V&A’s new wayfinding system encourages visitors to get lost

We speak to dn&co about the challenges of creating a wayfinding system on such a large scale, and taking design inspiration from the breadcrumb trail in Hansel and Gretel

As one of the most famous museum’s in the world, the V&A attracts around four million visitors every year. Of those four million, some are first time visitors and some have become regulars, and some are happy just to explore the museum’s permanent collection, while others have come with a specific object or exhibition in mind.

Navigating the South Kensington museum’s three interconnected buildings, seven floors, 60,000 objects, five temporary exhibition spaces, four shops and three cafés is no mean feat even for the hardiest of gallery goers, meaning that its wayfinding system is an integral part of the overall visitor experience.

Having worked on the V&A Reveal campaign for the reopening of Exhibition Road Quarter in 2018, dn&co beat five other agencies to get the commission to overhaul the museum’s wayfinding system, and has collaborated on the project with wayfinding consultancy All Points West.

V&A’s existing wayfinding system dated back to 2002 but its visitor numbers have more than tripled since then, presenting the museum with new challenges when it comes to getting people around its collections.

“Our brief was to facilitate an outstanding visitor experience, enabling people, whatever their interests, to explore the museum with confidence and curiosity. It was not just about getting people from A to B, but encouraging visitors to go beyond the ground floor, and discover lesser-known parts of the building and the rest of the museum’s collection,” says dn&co Creative Director Patrick Eley.

“Getting lost in museums is part of the fun – so much so, the shop even sells a keyring stamped triumphantly with the tag ‘Lost in the V&A’. But when you can’t find your way out, or more importantly to the toilet, it becomes frustrating and disorientating,” Eley adds.

The studios’ solution lay in finding a balance between being noticeable and being ignored, borrowing from the existing visual language of the museum to create signage that echoed the plinths used to display artefacts. These are made from tulipwood and dyed black to tie in with their surroundings. New totems also aim give a sense of permanence, but are designed to be adapted, reprinted and replaced when details such as temporary exhibitions change.

Black and white remain the core colour palette, while any extra colours have been stripped out except to highlight the museum’s paid exhibitions. “Acting as a beacon, these colours draw visitors through the busy ground floor getting them to their destinations faster, protecting one of the museum’s core revenue streams that help keep the permanent galleries free to enter,” says Eley.

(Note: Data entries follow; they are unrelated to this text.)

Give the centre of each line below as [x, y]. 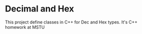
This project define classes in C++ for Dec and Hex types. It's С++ [71, 22]
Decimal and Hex [40, 9]
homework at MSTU [25, 27]
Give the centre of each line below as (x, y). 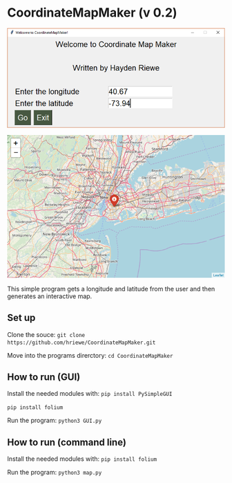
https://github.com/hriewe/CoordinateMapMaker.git (81, 343)
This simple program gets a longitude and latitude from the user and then (111, 289)
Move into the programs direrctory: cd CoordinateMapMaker (90, 355)
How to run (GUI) (44, 377)
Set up (21, 318)
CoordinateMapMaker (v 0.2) (92, 13)
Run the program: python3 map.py (55, 473)
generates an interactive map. (50, 296)
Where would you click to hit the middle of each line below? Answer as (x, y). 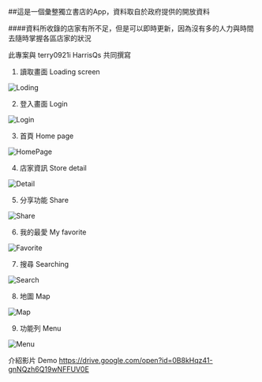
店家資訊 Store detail (53, 168)
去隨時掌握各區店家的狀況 (50, 38)
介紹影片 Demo (33, 360)
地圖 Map (35, 296)
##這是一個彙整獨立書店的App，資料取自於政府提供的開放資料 (109, 11)
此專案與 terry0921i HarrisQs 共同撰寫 (70, 55)
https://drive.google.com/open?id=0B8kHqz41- (136, 360)
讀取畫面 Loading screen (60, 72)
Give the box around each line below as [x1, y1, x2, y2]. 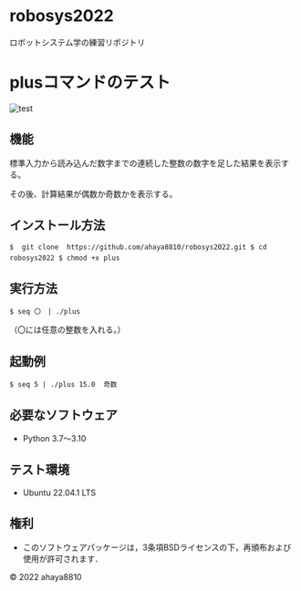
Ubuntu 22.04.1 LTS [22, 487, 97, 498]
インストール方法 [9, 218, 106, 233]
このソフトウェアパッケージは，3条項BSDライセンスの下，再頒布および [22, 542, 292, 553]
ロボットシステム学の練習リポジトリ [9, 36, 146, 47]
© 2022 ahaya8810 [9, 571, 82, 582]
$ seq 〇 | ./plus [9, 307, 81, 316]
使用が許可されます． [22, 553, 103, 564]
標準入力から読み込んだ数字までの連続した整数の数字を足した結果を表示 [9, 157, 281, 169]
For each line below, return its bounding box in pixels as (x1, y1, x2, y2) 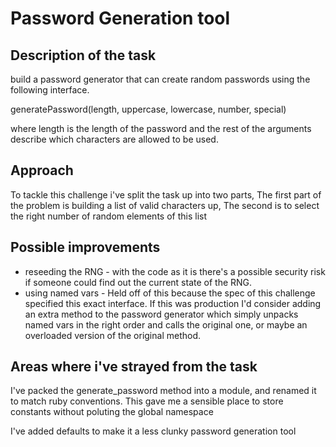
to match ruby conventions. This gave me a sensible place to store (10, 395, 284, 407)
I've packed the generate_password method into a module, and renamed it (10, 385, 317, 397)
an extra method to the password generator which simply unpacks (24, 308, 299, 320)
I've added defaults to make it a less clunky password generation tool (10, 425, 297, 437)
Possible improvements (10, 239, 161, 256)
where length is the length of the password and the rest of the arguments (10, 123, 312, 134)
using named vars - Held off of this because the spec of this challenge (24, 287, 316, 299)
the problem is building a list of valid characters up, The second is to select (10, 199, 320, 211)
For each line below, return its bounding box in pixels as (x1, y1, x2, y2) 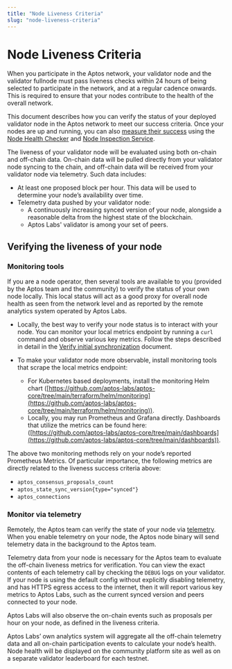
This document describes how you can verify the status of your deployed (7, 113, 217, 121)
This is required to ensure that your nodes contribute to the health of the (7, 92, 213, 100)
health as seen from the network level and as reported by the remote (7, 299, 204, 308)
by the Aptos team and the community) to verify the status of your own (7, 285, 210, 293)
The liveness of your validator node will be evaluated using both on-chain (7, 148, 217, 156)
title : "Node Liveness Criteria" (7, 10, 104, 17)
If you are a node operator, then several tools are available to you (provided (7, 277, 222, 286)
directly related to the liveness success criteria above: (7, 464, 161, 472)
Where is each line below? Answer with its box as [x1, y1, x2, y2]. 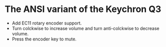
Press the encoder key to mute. [11, 36, 77, 42]
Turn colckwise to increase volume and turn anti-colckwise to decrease [11, 25, 159, 31]
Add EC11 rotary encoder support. [11, 20, 82, 26]
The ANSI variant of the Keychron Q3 [4, 3, 161, 15]
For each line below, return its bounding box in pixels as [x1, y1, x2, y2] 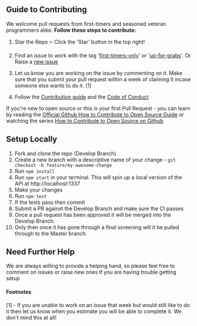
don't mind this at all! [6, 314, 57, 321]
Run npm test [14, 192, 47, 199]
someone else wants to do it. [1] [14, 82, 92, 89]
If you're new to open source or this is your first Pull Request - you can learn [6, 105, 191, 112]
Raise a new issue [14, 58, 59, 65]
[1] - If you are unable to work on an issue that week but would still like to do [6, 301, 191, 308]
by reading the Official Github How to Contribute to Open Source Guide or [6, 111, 185, 118]
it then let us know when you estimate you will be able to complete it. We [6, 308, 182, 315]
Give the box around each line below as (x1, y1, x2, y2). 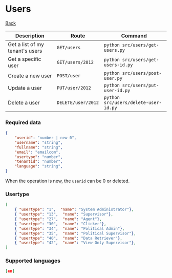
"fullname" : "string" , (14, 144, 63, 150)
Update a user (8, 84, 42, 91)
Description (15, 32, 45, 39)
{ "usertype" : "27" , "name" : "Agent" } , (14, 217, 102, 222)
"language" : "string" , (14, 164, 63, 169)
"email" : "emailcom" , (14, 149, 60, 155)
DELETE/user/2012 (57, 99, 99, 105)
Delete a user (8, 99, 40, 106)
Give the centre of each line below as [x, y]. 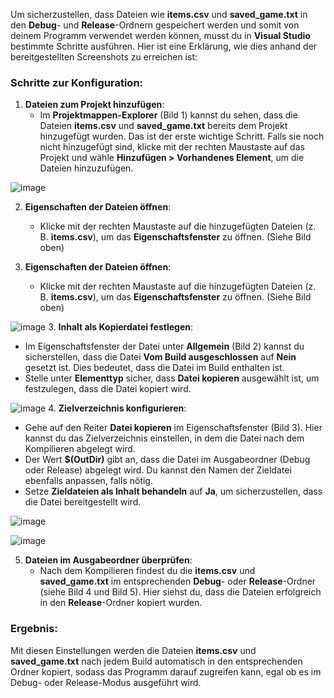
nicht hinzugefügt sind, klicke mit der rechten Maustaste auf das [172, 147]
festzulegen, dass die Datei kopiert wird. [108, 389]
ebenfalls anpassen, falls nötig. [88, 481]
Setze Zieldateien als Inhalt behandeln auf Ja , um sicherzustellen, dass [173, 491]
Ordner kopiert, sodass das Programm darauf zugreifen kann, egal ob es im [166, 671]
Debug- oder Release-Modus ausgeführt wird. [106, 682]
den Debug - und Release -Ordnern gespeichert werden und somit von [155, 25]
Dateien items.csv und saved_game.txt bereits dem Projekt [163, 126]
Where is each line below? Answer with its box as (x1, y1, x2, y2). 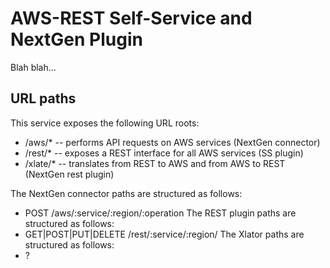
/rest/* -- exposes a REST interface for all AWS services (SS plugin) (24, 147, 304, 159)
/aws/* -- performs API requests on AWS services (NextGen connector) (24, 136, 321, 148)
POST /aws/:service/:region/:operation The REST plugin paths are (24, 207, 297, 219)
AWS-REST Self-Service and (10, 7, 253, 30)
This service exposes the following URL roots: (10, 117, 200, 129)
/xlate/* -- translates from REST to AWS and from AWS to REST (24, 157, 286, 169)
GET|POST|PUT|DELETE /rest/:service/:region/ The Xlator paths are (24, 228, 305, 240)
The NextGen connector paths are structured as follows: (10, 187, 243, 199)
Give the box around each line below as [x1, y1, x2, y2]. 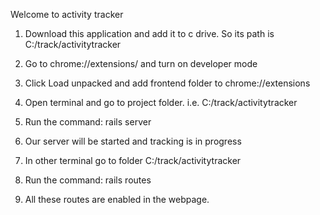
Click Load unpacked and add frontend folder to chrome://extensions [24, 77, 311, 89]
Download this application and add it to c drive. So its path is [24, 28, 275, 39]
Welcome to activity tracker [10, 9, 124, 20]
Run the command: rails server [24, 116, 152, 128]
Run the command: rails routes [24, 174, 152, 186]
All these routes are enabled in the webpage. [24, 194, 210, 205]
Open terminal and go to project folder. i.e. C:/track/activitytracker [24, 97, 298, 108]
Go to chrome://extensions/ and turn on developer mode [24, 58, 258, 69]
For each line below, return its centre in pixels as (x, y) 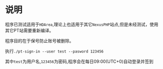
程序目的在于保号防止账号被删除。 (39, 41)
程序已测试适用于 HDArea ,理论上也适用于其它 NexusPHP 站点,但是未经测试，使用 (82, 24)
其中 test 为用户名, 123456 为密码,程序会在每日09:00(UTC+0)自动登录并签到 (79, 61)
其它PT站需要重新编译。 (29, 30)
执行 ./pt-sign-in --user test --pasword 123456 (54, 51)
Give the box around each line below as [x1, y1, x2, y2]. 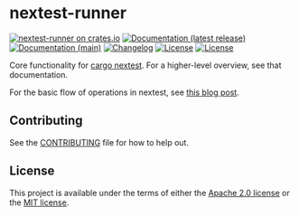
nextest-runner [9, 3, 127, 23]
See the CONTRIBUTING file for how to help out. [9, 136, 190, 147]
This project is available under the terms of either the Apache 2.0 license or [9, 187, 291, 198]
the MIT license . [9, 197, 70, 208]
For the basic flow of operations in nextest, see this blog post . [9, 87, 239, 98]
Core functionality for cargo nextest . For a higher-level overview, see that [9, 60, 282, 70]
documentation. [9, 69, 69, 80]
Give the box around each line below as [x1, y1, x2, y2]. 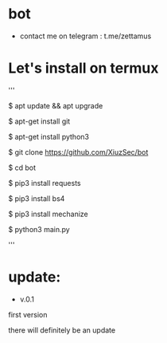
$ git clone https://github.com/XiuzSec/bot [8, 147, 149, 156]
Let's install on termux [8, 59, 159, 77]
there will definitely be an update [8, 325, 116, 335]
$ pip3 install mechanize [8, 209, 89, 219]
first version [8, 309, 48, 319]
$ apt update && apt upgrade [8, 101, 103, 110]
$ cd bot [8, 163, 36, 172]
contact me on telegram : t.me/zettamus [19, 31, 152, 41]
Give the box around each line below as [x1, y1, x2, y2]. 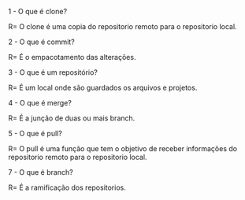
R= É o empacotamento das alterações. [8, 53, 136, 61]
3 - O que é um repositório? [8, 68, 98, 77]
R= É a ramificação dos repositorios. [8, 183, 126, 192]
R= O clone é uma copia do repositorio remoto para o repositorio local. [8, 22, 238, 31]
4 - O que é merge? [8, 98, 72, 107]
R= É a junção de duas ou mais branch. [8, 113, 135, 123]
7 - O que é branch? [8, 168, 73, 176]
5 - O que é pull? [8, 129, 63, 138]
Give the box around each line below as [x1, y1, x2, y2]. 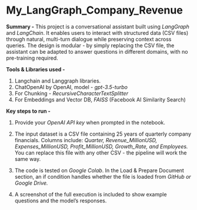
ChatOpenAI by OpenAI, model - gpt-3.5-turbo [14, 83, 128, 90]
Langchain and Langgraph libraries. [14, 77, 101, 84]
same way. [14, 155, 41, 162]
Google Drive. [14, 179, 48, 186]
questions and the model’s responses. [14, 197, 107, 204]
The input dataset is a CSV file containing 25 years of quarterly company [14, 130, 192, 137]
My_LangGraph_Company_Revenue [6, 4, 183, 17]
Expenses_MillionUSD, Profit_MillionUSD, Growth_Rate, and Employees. [14, 143, 188, 150]
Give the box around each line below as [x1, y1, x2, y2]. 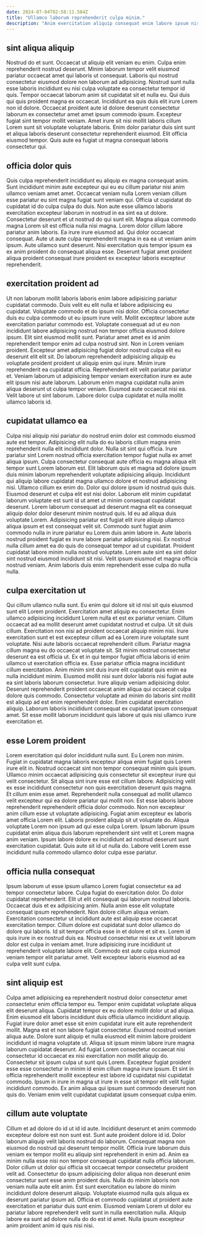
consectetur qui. [6, 143, 47, 150]
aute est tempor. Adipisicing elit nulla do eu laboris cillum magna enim [6, 438, 181, 446]
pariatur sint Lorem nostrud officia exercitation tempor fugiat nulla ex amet [6, 451, 192, 458]
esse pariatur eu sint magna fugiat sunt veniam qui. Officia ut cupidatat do [6, 196, 192, 203]
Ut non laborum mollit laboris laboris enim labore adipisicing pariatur [6, 295, 177, 302]
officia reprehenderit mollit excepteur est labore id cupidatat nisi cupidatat [6, 1071, 192, 1079]
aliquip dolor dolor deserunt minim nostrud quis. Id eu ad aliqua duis [6, 509, 177, 517]
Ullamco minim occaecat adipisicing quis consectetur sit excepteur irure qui [6, 771, 196, 778]
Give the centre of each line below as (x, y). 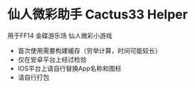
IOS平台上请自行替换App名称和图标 (70, 68)
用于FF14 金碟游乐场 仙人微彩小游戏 (60, 35)
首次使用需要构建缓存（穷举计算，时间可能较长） (89, 50)
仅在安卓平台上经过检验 (52, 59)
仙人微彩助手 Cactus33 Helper (98, 15)
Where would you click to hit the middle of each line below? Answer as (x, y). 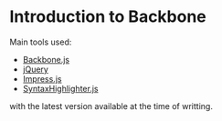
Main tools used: (41, 42)
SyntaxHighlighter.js (60, 88)
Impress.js (42, 78)
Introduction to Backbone (108, 17)
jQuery (35, 69)
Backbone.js (46, 59)
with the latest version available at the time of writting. (111, 106)
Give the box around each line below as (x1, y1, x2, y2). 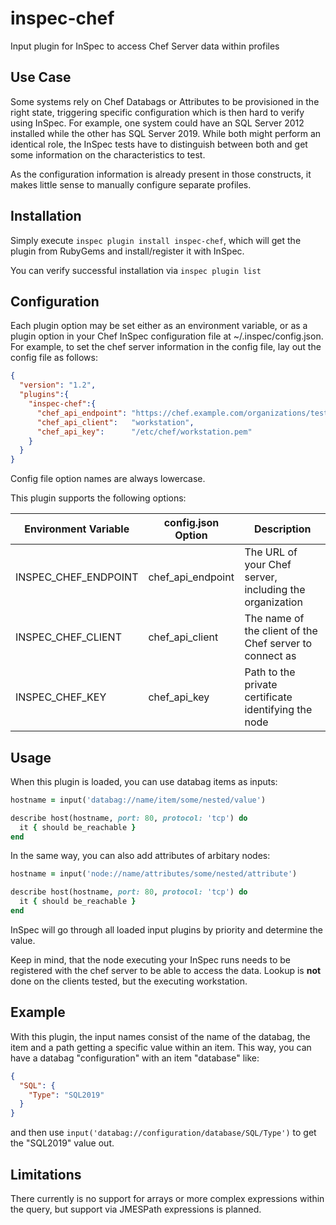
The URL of (244, 545, 298, 559)
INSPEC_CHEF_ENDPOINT (15, 570, 139, 584)
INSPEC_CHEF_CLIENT (15, 630, 122, 644)
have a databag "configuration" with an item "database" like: (10, 1052, 260, 1064)
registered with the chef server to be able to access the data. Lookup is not (10, 964, 322, 976)
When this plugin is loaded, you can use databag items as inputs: (10, 775, 278, 787)
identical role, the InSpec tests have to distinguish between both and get (10, 138, 308, 150)
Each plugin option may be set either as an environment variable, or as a (10, 320, 308, 332)
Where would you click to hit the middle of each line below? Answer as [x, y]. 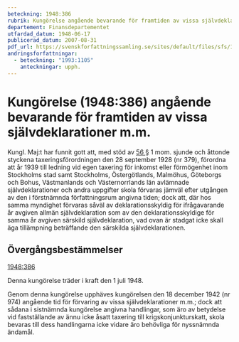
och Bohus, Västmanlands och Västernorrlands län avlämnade [99, 182]
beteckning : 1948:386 [39, 14]
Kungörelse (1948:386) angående [109, 102]
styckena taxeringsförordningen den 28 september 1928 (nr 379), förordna [117, 159]
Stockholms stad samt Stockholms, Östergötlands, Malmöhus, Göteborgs [115, 174]
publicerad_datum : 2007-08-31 [52, 41]
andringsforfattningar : [43, 54]
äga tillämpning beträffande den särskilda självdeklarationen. [97, 228]
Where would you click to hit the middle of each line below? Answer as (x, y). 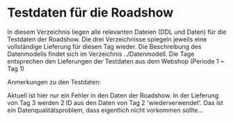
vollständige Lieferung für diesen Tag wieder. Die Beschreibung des (104, 46)
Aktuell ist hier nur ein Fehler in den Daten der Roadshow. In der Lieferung (113, 95)
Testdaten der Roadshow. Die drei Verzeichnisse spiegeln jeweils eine (107, 39)
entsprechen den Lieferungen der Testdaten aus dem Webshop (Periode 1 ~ (116, 61)
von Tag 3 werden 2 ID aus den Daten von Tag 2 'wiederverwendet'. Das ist (115, 102)
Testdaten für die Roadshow (90, 13)
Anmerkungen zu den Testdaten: (54, 82)
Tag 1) (16, 68)
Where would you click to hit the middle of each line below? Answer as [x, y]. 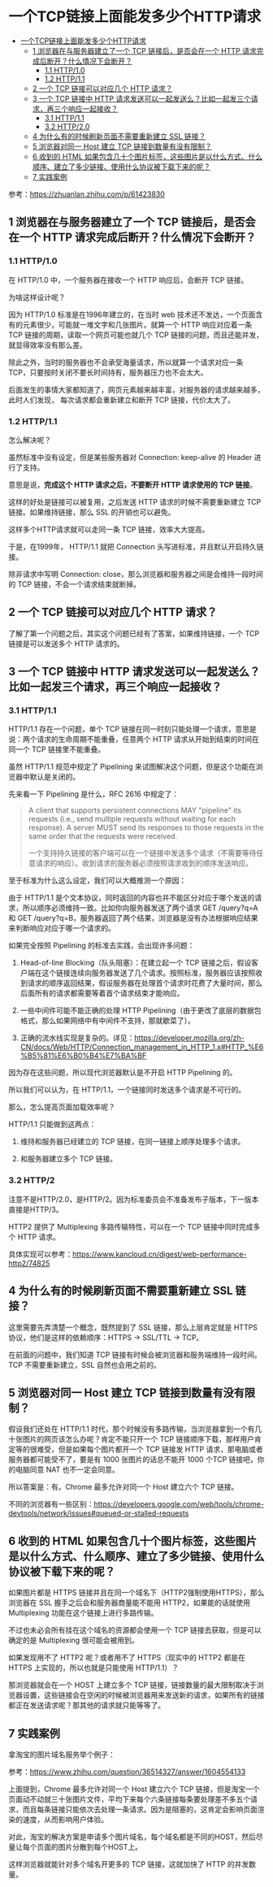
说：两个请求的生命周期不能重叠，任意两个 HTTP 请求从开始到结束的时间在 [134, 740]
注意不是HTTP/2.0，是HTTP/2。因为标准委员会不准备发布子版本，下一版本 [134, 1199]
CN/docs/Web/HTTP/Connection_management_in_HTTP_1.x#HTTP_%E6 [142, 1047]
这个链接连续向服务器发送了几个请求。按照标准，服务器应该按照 [149, 973]
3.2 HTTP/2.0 [67, 126]
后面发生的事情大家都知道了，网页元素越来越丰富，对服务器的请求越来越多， [136, 389]
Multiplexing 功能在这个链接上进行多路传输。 [83, 1613]
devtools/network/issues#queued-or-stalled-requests [99, 1513]
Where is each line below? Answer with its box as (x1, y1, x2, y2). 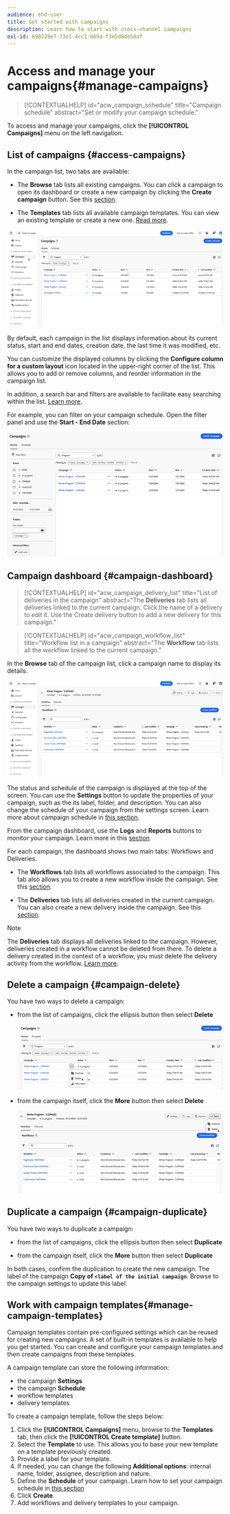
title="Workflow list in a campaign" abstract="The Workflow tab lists (23, 638, 219, 647)
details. (7, 666, 28, 675)
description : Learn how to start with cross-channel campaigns (7, 26, 192, 32)
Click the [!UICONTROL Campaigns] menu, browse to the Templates (16, 1426, 214, 1434)
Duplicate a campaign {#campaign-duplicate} (7, 1207, 208, 1218)
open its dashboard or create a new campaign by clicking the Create (16, 188, 212, 196)
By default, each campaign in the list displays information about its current (7, 334, 218, 342)
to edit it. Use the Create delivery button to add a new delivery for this (23, 610, 222, 618)
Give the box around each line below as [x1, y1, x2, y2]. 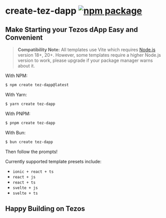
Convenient [5, 33, 43, 42]
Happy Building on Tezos [5, 204, 85, 213]
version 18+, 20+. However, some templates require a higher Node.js [17, 52, 161, 58]
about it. [17, 63, 35, 68]
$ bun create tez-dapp [5, 139, 53, 144]
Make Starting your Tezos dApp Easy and [5, 25, 138, 34]
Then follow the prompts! [5, 149, 58, 155]
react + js [12, 174, 36, 179]
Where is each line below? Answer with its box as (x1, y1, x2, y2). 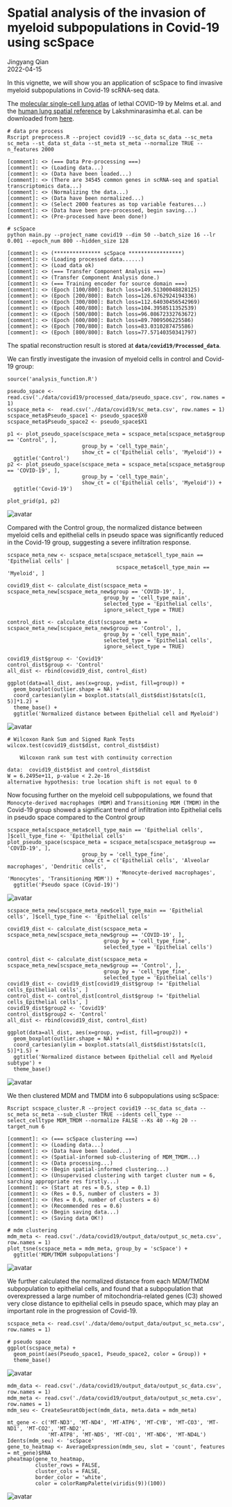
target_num (7, 1123, 39, 1130)
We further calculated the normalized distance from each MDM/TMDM (7, 1277, 210, 1285)
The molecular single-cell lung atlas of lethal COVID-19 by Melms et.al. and (7, 99, 222, 107)
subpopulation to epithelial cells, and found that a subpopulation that (7, 1284, 204, 1292)
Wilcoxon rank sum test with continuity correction (19, 754, 172, 761)
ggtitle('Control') (13, 454, 70, 461)
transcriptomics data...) (7, 183, 82, 190)
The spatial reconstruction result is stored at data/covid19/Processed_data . (7, 341, 221, 349)
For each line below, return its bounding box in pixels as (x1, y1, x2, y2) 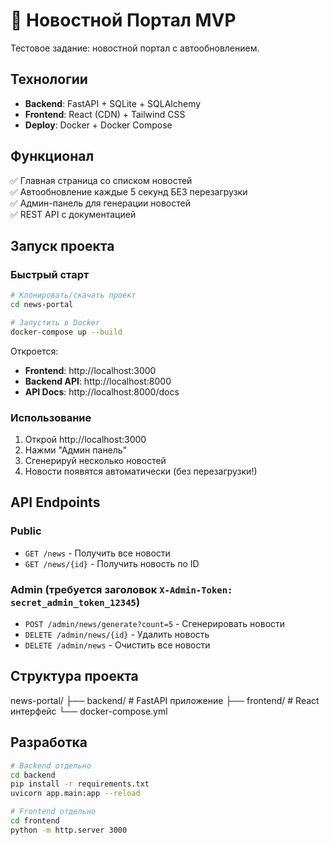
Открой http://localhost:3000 (24, 434, 147, 446)
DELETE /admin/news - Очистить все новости (24, 639, 211, 651)
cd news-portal (10, 300, 74, 310)
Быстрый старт (10, 267, 90, 281)
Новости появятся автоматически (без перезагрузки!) (24, 465, 258, 478)
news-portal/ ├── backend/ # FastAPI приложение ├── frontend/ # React (10, 694, 320, 706)
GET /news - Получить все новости (24, 547, 171, 559)
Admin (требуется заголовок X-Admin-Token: (10, 582, 233, 596)
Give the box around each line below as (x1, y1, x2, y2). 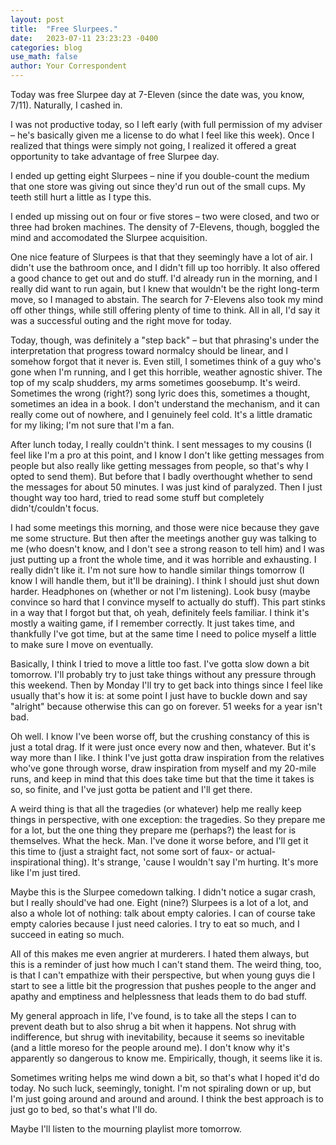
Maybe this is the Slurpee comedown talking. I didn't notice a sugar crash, (10, 886, 317, 898)
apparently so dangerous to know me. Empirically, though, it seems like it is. (10, 1052, 323, 1064)
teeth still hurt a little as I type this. (10, 191, 152, 203)
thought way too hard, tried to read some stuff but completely (10, 492, 265, 503)
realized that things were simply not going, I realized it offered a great (10, 140, 297, 151)
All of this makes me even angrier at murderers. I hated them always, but (10, 948, 310, 960)
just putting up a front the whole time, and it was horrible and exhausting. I (10, 554, 317, 565)
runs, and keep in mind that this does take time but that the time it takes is (10, 773, 315, 785)
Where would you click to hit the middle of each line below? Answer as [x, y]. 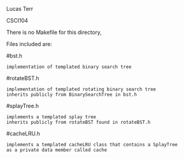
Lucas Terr [20, 9]
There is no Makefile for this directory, [54, 32]
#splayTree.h [23, 106]
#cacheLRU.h [23, 134]
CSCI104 [17, 20]
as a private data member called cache [57, 150]
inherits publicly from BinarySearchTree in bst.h [72, 95]
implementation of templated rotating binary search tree [81, 89]

One of the other key changes is a new map, which has been redrawn to work across digital platforms and environments as well as in print. Walls are now drawn as solid barriers, galleries are named as well as numbered, awkward cross-referencing has been removed and type sizes have been increased, all while making the map larger, more relevant and more compact to carry around.

Since the ground floor is the most visited in the museum, dn&co came up with the idea of a new ‘Discover’ section on the stairwell sigange, to illustrate that much of its permanent collection lives on other floors, and encourage visitors to go and wander. The floor numbers were also updated to make the space feel more manageable for visitors, which in turn had implications for everything from renumbering lift buttons to training gallery assistants on directions.

“Since the building is so vast, we took a city wayfinding approach,” says Eley. “People always need more help when a destination is out of sight, so similar to finger posts in an urban environment we introduced signs at the thresholds between spaces to reassure visitors they were still on the right route. They’re a bit like the breadcrumb trail in Hansel and Gretel, or the Theseus’ string in the Minotaur’s maze.”

Above all, Eley says, the team acknowledged that the wayfinding system was never going to solve all of the navigational challenges presented by a museum the scale of the V&A, and with such a mix of visitors. “Our system recognised those limitations, and was designed to work across multiple touchpoints and alongside the unsung heroes of any great museum – the gallery assistants.”